0
votes

I'm making an Chrome Extension which interacts with Gmail API. Basically it needs to extract email senders from emails that match some keyword. Problem is that sometimes there are over 10K emails matching this keyword. I utilize gapi.client.gmail.users.messages.list to fetch all emails that match entered keyword, but this only returns email and thread IDs, so I need to call gapi.client.gmail.users.messages.get for each email ID retrieved from messages.list. So there are over 10K requests to Gmail API, and I run into ERR_INSUFFICIENT_RESOURCES error in Chrome. To prevent this error, I set some timeout between calls to messages.get but then it would take ages to complete...

Is there some recommended way to get this amount of emails from Gmail API?

2

2 Answers

1
votes

According to documentation, one way to improve performance is by batching requests. Currently it has a limit of 100 requests per batch, but it is still 100 times fewer requests.

EDIT: Also you can use fields parameter in query to request the fields you want from the messages, since both messages.list and messages.get can return a whole users.messages Resource.

For example:

var xhr = new XMLHttpRequest;
xhr.onload = () => {
    var resp = JSON.parse(xhr.response);
    var wholeFirstMessage = atob(resp.messages[0].raw);
    console.log(wholeFirstMessage);
};
xhr.open("GET", "https://www.googleapis.com/gmail/v1/users/userId/messages?fields=messages(id,threadId,raw)");
xhr.send();

NOTE: The code sample above ignores pageToken and maxResults from the XHR parameters for simplicity' sake. Those parameters would be needed for a long list of messages.

0
votes

This is unfortunately how the Gmail api works.

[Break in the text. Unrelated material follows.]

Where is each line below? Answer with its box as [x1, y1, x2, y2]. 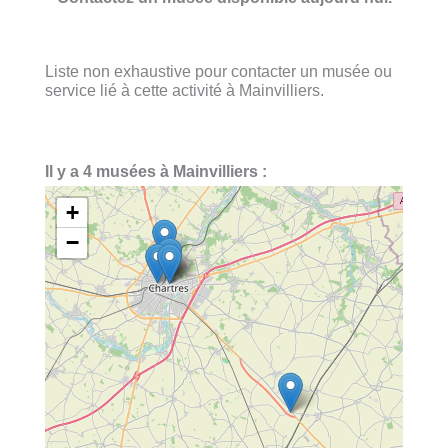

You are going to have to do a messages.list followed by a message.get if you want to get more details about the message.

There is a limit to how fast you can make requests against the api you just need to slow things down if you get the error. Flooding error messages are used to ensure that we all get to use the api and one person doesnt over load things by making to many requests.